Steve Christilaw: There’s a new player in the State B tournament: RPI

Steve Christilaw

Former Shadle Park boys basketball coach Darcy Weisner used to tell the story of his first head coaching job.

He was young and starting out, but the promising coach landed the head coaching job at Brewster High School.

The Bears were a State B powerhouse with a storied history in the old Spokane Coliseum. Brewster’s 82-game win streak, the back-to-back-to-back State B titles, the twins, Dale and Dave Smith – it all added to the school’s mystique.

It’s tough to follow a legend, and in Brewster that legend was coach Dick Olson.

The legend was out there, but Weisner had no idea how deeply its roots were sunk into the fabric of everyday life in Brewster.

As a new coach, he wandered into the school’s office one day and took a look at the school calendar and noticed that there were three school days blocked off in early March. The only explanation were the words “State B.”

He was flattered, he recalled, that the school thought that highly of his prospects that they would plan that far ahead.

“You think we’re good enough to go this year?” he asked the woman behind the desk.

That’s when the mood changed.

She looked him in the eye and, with deadly seriousness, she said, “We go. Every. Year.”

That, he said, is when he realized the expectations the community had for him and for his basketball team were as big of a part of the program as any returning senior.

The aura of a state tournament is real. It’s palpable. It breathes and burns in the body of every high school athlete until all possibilities of making it a reality are extinguished.

Kids don’t chant “On to Regionals.” Or “On to a Play-In Game.”

If you grow up in Spokane, you organically understand the importance of the single word “State.” The community has embraced the idea of state and celebrates the State B tournament, in all its incarnations, in more ways and with more joy than any other community in the state.

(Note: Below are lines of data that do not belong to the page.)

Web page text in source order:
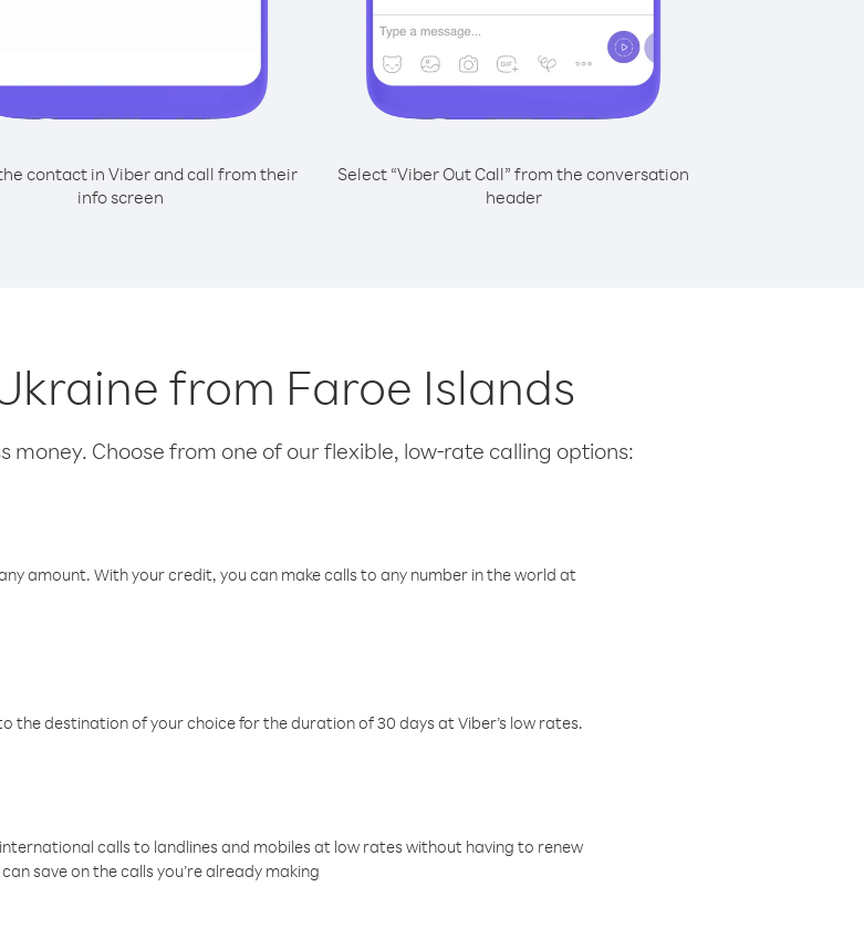
contact in Viber and call from their
info screen
Select “Viber Out Call” from the conversation
header
from Faroe Islands
money. Choose from one of our flexible, low-rate calling options:
amount. With your credit, you can make calls to any number in the world at
the destination of your choice for the duration of 30 days at Viber’s low rates.
calls to landlines and mobiles at low rates without having to renew
save on the calls you’re already making
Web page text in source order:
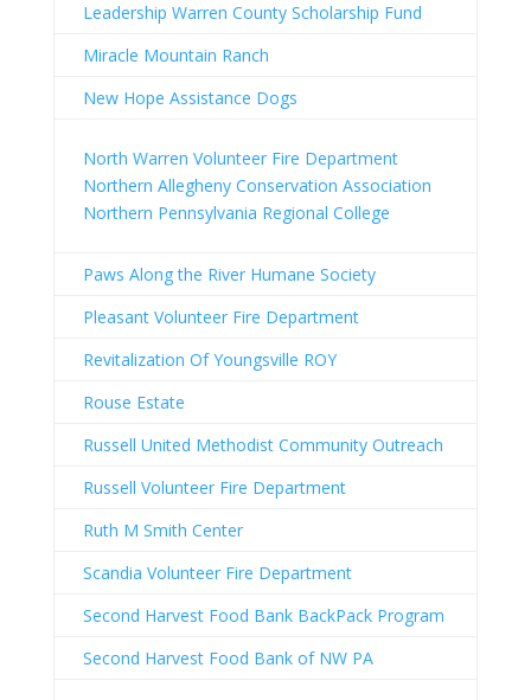
Leadership Warren County Scholarship Fund
Miracle Mountain Ranch
New Hope Assistance Dogs
North Warren Volunteer Fire Department
Northern Allegheny Conservation Association
Northern Pennsylvania Regional College
Paws Along the River Humane Society
Pleasant Volunteer Fire Department
Revitalization Of Youngsville ROY
Rouse Estate
Russell United Methodist Community Outreach
Russell Volunteer Fire Department
Ruth M Smith Center
Scandia Volunteer Fire Department
Second Harvest Food Bank BackPack Program
Second Harvest Food Bank of NW PA
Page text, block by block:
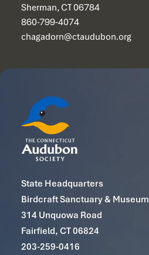
Sherman, CT 06784
860-799-4074
chagadorn@ctaudubon.org
State Headquarters
Birdcraft Sanctuary & Museum
314 Unquowa Road
Fairfield, CT 06824
203-259-0416
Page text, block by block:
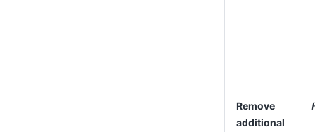
Remove
additional
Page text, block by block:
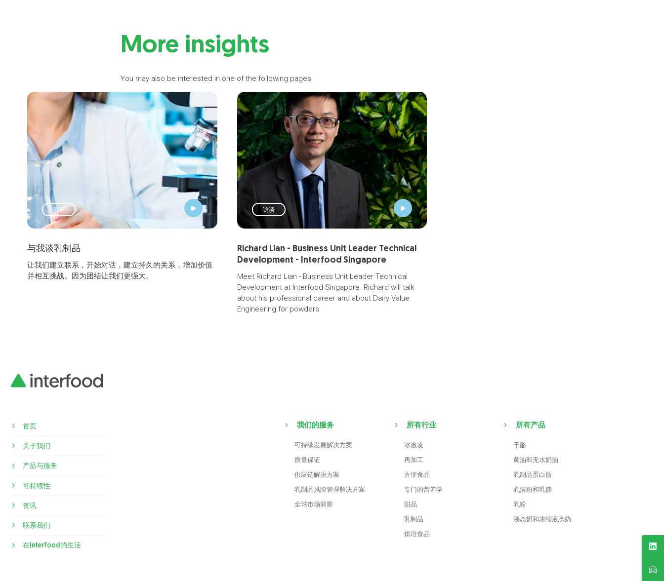
More insights
You may also be interested in one of the following pages:
资讯
与我谈乳制品
让我们建立联系，开始对话，建立持久的关系，增加价值
并相互挑战。因为团结让我们更强大。
访谈
Richard Lian - Business Unit Leader Technical
Development - Interfood Singapore
Meet Richard Lian - Business Unit Leader Technical
Development at Interfood Singapore. Richard will talk
about his professional career and about Dairy Value
Engineering for powders.
首页
关于我们
产品与服务
可持续性
资讯
联系我们
在Interfood的生活
我们的服务
可持续发展解决方案
质量保证
供应链解决方案
乳制品风险管理解决方案
全球市场洞察
所有行业
冰激凌
再加工
方便食品
专门的营养学
甜品
乳制品
烘培食品
所有产品
干酪
黄油和无水奶油
乳制品蛋白质
乳清粉和乳糖
乳粉
液态奶和浓缩液态奶
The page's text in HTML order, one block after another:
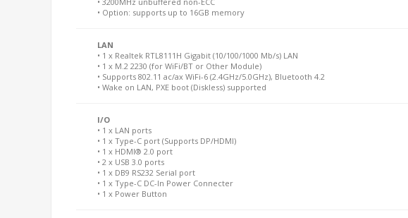
• Option: supports up to 16GB memory
LAN
• 1 x Realtek RTL8111H Gigabit (10/100/1000 Mb/s) LAN
• 1 x M.2 2230 (for WiFi/BT or Other Module)
• Supports 802.11 ac/ax WiFi-6 (2.4GHz/5.0GHz), Bluetooth 4.2
• Wake on LAN, PXE boot (Diskless) supported
I/O
• 1 x LAN ports
• 1 x Type-C port (Supports DP/HDMI)
• 1 x HDMI® 2.0 port
• 2 x USB 3.0 ports
• 1 x DB9 RS232 Serial port
• 1 x Type-C DC-In Power Connecter
• 1 x Power Button
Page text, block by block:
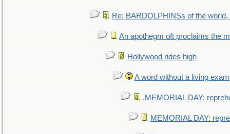
Re: BARDOLPHINSs of the world,
An apothegm oft proclaims the
Hollywood rides high
A word without a living
.MEMORIAL DAY:
MEMORIAL DAY:
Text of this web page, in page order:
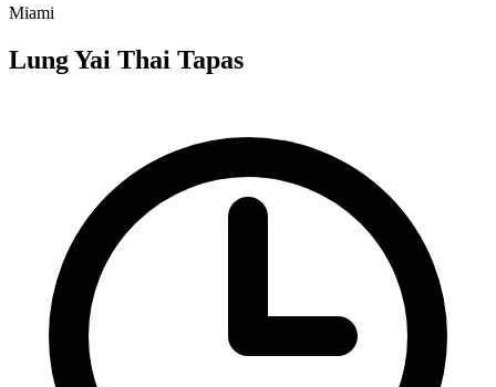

The state’s biggest schools have long called the Puget Sound area home for their state tournament – taking over big arenas to stage the championships. But Seattle and Tacoma have never treated those tournaments the way Spokane embraces the State B.

State basketball tournaments used to have a straightforward format: 16 teams gathered for a double-elimination tournament. Win four games and you get the big gold ball trophy to take home for the fans who didn’t travel with you to the tournament.

But that changed.

The powers that be decided that taking three school days for a state tournament was too much, so they moved those first-round state games to regional sites – places where the kids can get in at least a partial day of class before climbing on a bus and heading out to play the biggest game of the year to that point.

Oh, they still called them state tournament games.

As a relatively new vegetarian, I can also report that manufacturers sell a textured protein that they call breakfast sausage, too.

You can call something by a name, but you know the real thing when you see it.

The state governing body, the Washington Interscholastic Activities Association, announced a format change for this year’s state basketball tournaments last week.

Did they go back to the tried-and-true formula of bygone eras? No.

Instead they announced that four more teams will be added to the state tournament and they will be chosen by a Ratings Percentage Index (RPI) system like the one used by the NCAA – a method of measuring strength of schedule as a way of ensuring the most deserving teams make it onto the state tournament stage.

Is that a good thing? Hard to tell. It has been controversial in states that employ it.

Nostalgia says it’s a swing-and-a-miss, but nostalgia isn’t always the best measure of such things.

Nostalgia also leads you to buy the textured protein boneless riblets from the freezer case, too. If you’re expecting real barbecued ribs, your disappointment will be great.

So we will wait and see with the new format.